The CRPC-DB is a Discourse Bank for Portuguese annotated according to the Penn Discourse Treebank scheme (Prasad et al., 2008). The corpus is labeled for discourse relations (also referred to as rhetorical relations or coherence relations), such as cause and condition, that hold between two spans of text and contribute to ensure the overall cohesion and coherence. The scheme follows the principles of the PDTB 2.0 annotation proposal and the PDTB 3.0 sense hierarchy (Webber et al., 2016). The annotation is applied over 319 files of the PAROLE corpus, a subset of the Reference Corpus of Contemporary Portuguese (CRPC) (Généreux et al., 2012). The files are newspaper, fiction and didactic/scientific texts.

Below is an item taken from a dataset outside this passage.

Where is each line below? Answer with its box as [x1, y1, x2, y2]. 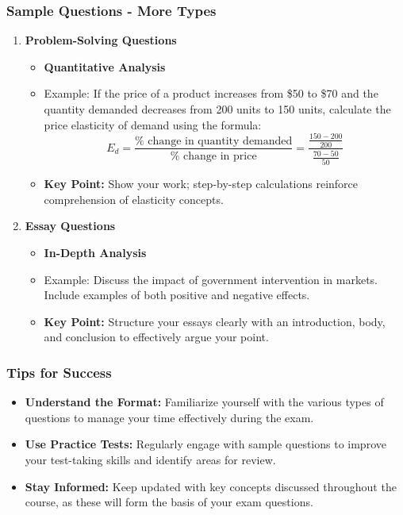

The relation is considered Explicit when there is an overt connective that denotes the meaning of the relation. Connectives include (single or multi word) conjunctions, prepositions and adverbs. The discourse relation may be lexically expressed by elements that do not fall into the category of connectives. In these cases, we follow PDTB and consider that these are alternative lexicalizations (AltLex) such as "a razão é que", "um exemplo disso é’. When no connective or alternative lexicalization is found, the relation is considered Implicit and the annotator has to supply a connective that could occur in that context. EntRel is used when an Entity relation holds between sentences (the second argument gives more information about an entity referred to in the first argument) and NoRel when there is no visible relation. For each relation of the type Explicit, Implicit and AltLex, a sense is provided, out of the 3-level set of senses of the PDTB3. The set of senses is divided in 4 top-level senses: Temporal, Contingency,Comparison and Expansion.
References
Généreux, M., Hendrickx, I., and Mendes, A. (2012). Introducing the reference corpus of contemporary portuguese on-line. In Nicoletta Calzolari, et al., editors, LREC’2012 – Eighth International Conference on Language Resources and Evaluation, pages 2237–2244, Istanbul,Turkey, May. European Language Resources Association (ELRA).
Prasad, R., Dinesh, N., Lee, A., Miltsakaki, E., Robaldo, L., Joshi, A. K., and Webber, B. L. (2008). The Penn Discourse Treebank 2.0. In LREC2008.
Webber, B., Prasad, R., Lee, A., and Joshi, A. (2016). A discourse-annotated corpus of conjoined VPs. In Proceedings of the 10th Linguistics Annotation Workshop, pages 22–31.